▸ **The problem**:
Output all of the data exactly, keeping any images out of the copy.
━━ Exercise data ━━
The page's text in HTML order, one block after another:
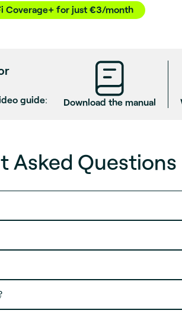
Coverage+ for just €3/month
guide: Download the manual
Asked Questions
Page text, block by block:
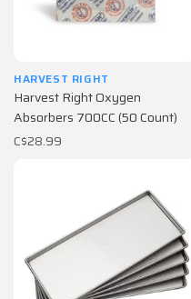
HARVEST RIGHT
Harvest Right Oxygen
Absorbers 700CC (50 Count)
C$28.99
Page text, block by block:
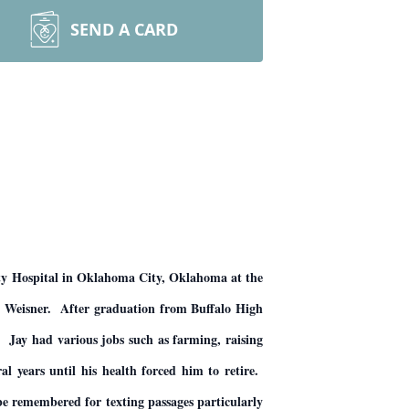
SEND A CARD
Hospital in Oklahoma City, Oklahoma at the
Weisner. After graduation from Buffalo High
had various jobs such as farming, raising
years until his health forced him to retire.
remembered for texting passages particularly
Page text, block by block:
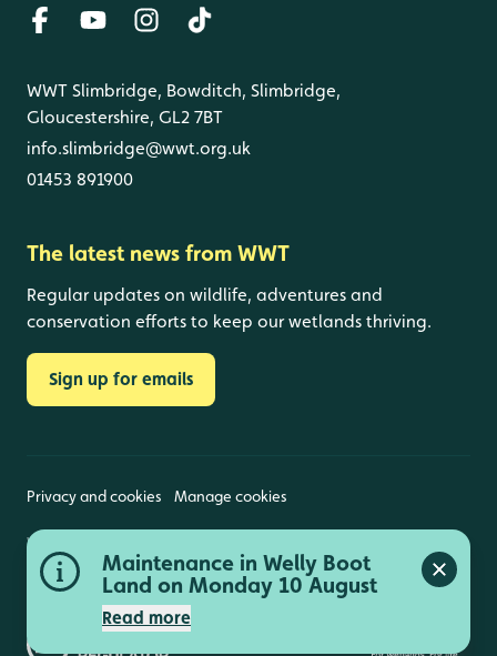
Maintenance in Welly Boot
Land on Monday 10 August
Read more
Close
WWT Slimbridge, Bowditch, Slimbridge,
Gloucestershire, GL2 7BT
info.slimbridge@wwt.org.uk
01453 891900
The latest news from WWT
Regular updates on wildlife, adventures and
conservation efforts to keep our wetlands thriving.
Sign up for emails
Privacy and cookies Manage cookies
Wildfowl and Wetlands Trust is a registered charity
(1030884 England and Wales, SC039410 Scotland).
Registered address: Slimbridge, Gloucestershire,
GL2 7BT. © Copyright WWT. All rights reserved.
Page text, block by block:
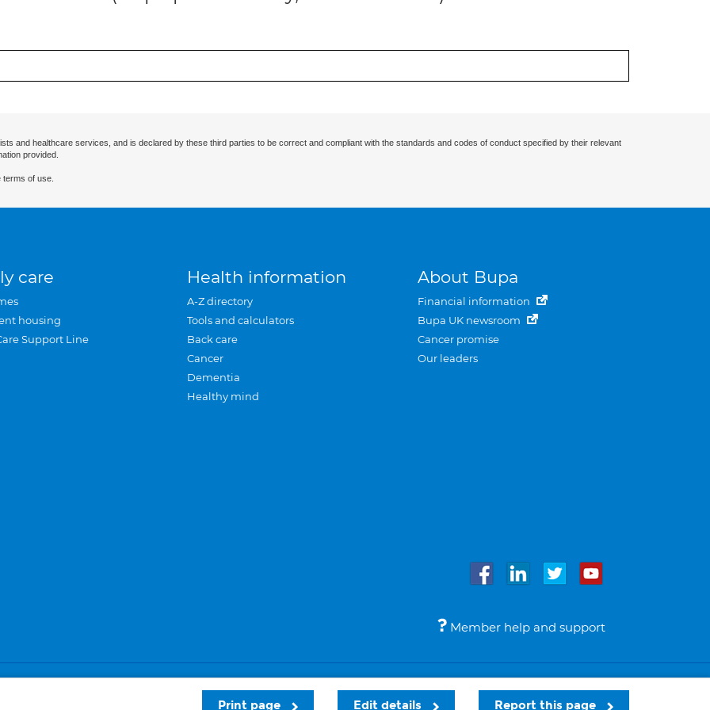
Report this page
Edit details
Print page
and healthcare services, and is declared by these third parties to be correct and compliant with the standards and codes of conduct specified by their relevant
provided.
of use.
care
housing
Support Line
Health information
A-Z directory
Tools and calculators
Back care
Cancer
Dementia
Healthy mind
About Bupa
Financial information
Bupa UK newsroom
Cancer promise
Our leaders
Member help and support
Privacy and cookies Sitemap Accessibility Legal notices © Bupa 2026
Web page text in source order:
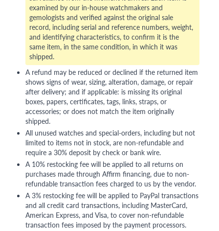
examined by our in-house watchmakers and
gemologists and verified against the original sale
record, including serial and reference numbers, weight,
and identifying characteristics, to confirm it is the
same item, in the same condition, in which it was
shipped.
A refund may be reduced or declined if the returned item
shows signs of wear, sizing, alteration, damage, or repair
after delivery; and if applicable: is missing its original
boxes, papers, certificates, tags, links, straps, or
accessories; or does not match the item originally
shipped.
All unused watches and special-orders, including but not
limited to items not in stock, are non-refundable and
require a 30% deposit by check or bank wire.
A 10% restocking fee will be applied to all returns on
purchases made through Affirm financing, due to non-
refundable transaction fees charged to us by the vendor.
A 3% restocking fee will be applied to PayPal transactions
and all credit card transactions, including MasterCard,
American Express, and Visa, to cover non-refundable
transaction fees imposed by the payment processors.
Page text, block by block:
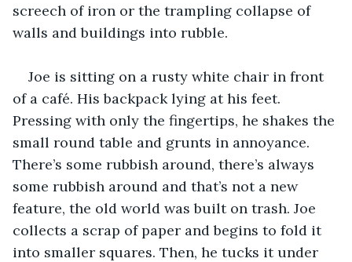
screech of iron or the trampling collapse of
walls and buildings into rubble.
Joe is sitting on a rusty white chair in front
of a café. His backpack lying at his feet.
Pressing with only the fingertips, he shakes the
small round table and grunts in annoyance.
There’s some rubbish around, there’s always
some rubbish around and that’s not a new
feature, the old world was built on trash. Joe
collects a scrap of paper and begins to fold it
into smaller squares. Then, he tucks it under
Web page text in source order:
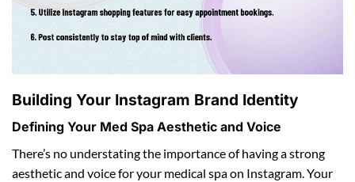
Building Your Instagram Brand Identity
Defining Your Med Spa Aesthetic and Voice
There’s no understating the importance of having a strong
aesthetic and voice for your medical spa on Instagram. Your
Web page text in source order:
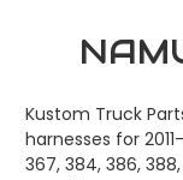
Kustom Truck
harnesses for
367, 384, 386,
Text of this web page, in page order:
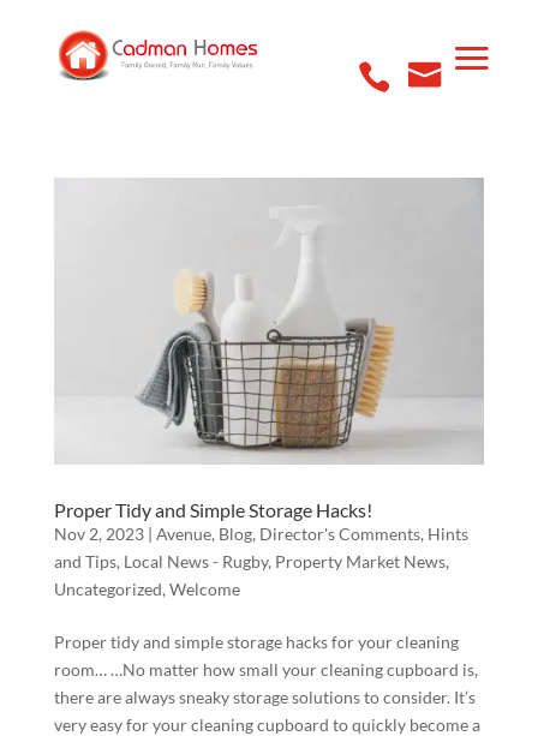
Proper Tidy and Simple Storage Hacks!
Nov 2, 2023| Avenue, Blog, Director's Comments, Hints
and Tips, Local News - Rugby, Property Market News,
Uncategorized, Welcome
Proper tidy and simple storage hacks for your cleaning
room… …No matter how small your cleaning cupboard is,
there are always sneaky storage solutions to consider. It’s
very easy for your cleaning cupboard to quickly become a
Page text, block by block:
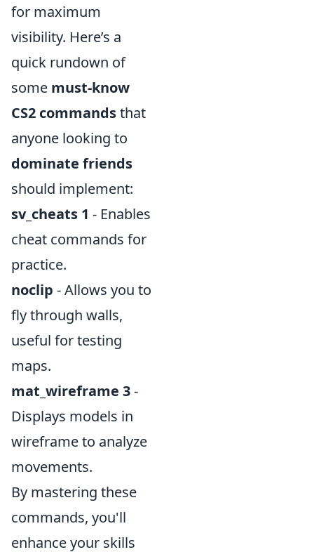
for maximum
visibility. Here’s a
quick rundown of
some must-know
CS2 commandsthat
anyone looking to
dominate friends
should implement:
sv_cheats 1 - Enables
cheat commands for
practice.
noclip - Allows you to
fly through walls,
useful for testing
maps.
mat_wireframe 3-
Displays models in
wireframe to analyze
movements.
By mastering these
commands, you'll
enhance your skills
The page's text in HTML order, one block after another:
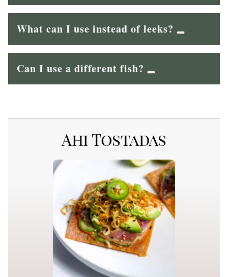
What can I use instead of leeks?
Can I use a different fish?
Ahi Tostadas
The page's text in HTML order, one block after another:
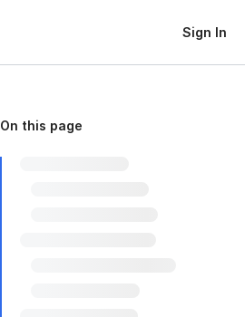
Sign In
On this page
━━━
▸ **Result below**:
The page's text in HTML order, one block after another:
Coverage+ for just €3/month
guide: Download the manual
Asked Questions
Page text, block by block:
HARVEST RIGHT
Harvest Right Oxygen
Absorbers 700CC (50 Count)
C$28.99
Page text, block by block:
SEND A CARD
Hospital in Oklahoma City, Oklahoma at the
Weisner. After graduation from Buffalo High
had various jobs such as farming, raising
years until his health forced him to retire.
remembered for texting passages particularly
Page text, block by block:
Maintenance in Welly Boot
Land on Monday 10 August
Read more
Close
WWT Slimbridge, Bowditch, Slimbridge,
Gloucestershire, GL2 7BT
info.slimbridge@wwt.org.uk
01453 891900
The latest news from WWT
Regular updates on wildlife, adventures and
conservation efforts to keep our wetlands thriving.
Sign up for emails
Privacy and cookies Manage cookies
Wildfowl and Wetlands Trust is a registered charity
(1030884 England and Wales, SC039410 Scotland).
Registered address: Slimbridge, Gloucestershire,
GL2 7BT. © Copyright WWT. All rights reserved.
Page text, block by block:
Report this page
Edit details
Print page
and healthcare services, and is declared by these third parties to be correct and compliant with the standards and codes of conduct specified by their relevant
provided.
of use.
care
housing
Support Line
Health information
A-Z directory
Tools and calculators
Back care
Cancer
Dementia
Healthy mind
About Bupa
Financial information
Bupa UK newsroom
Cancer promise
Our leaders
Member help and support
Privacy and cookies Sitemap Accessibility Legal notices © Bupa 2026
Web page text in source order:
examined by our in-house watchmakers and
gemologists and verified against the original sale
record, including serial and reference numbers, weight,
and identifying characteristics, to confirm it is the
same item, in the same condition, in which it was
shipped.
A refund may be reduced or declined if the returned item
shows signs of wear, sizing, alteration, damage, or repair
after delivery; and if applicable: is missing its original
boxes, papers, certificates, tags, links, straps, or
accessories; or does not match the item originally
shipped.
All unused watches and special-orders, including but not
limited to items not in stock, are non-refundable and
require a 30% deposit by check or bank wire.
A 10% restocking fee will be applied to all returns on
purchases made through Affirm financing, due to non-
refundable transaction fees charged to us by the vendor.
A 3% restocking fee will be applied to PayPal transactions
and all credit card transactions, including MasterCard,
American Express, and Visa, to cover non-refundable
transaction fees imposed by the payment processors.
Page text, block by block:
screech of iron or the trampling collapse of
walls and buildings into rubble.
Joe is sitting on a rusty white chair in front
of a café. His backpack lying at his feet.
Pressing with only the fingertips, he shakes the
small round table and grunts in annoyance.
There’s some rubbish around, there’s always
some rubbish around and that’s not a new
feature, the old world was built on trash. Joe
collects a scrap of paper and begins to fold it
into smaller squares. Then, he tucks it under
Web page text in source order:
Building Your Instagram Brand Identity
Defining Your Med Spa Aesthetic and Voice
There’s no understating the importance of having a strong
aesthetic and voice for your medical spa on Instagram. Your
Web page text in source order:
Kustom Truck
harnesses for
367, 384, 386,
Text of this web page, in page order:
Proper Tidy and Simple Storage Hacks!
Nov 2, 2023| Avenue, Blog, Director's Comments, Hints
and Tips, Local News - Rugby, Property Market News,
Uncategorized, Welcome
Proper tidy and simple storage hacks for your cleaning
room… …No matter how small your cleaning cupboard is,
there are always sneaky storage solutions to consider. It’s
very easy for your cleaning cupboard to quickly become a
Page text, block by block:
for maximum
visibility. Here’s a
quick rundown of
some must-know
CS2 commandsthat
anyone looking to
dominate friends
should implement:
sv_cheats 1 - Enables
cheat commands for
practice.
noclip - Allows you to
fly through walls,
useful for testing
maps.
mat_wireframe 3-
Displays models in
wireframe to analyze
movements.
By mastering these
commands, you'll
enhance your skills
The page's text in HTML order, one block after another:
What can I use instead of leeks?
Can I use a different fish?
Ahi Tostadas
The page's text in HTML order, one block after another:
Sign In
On this page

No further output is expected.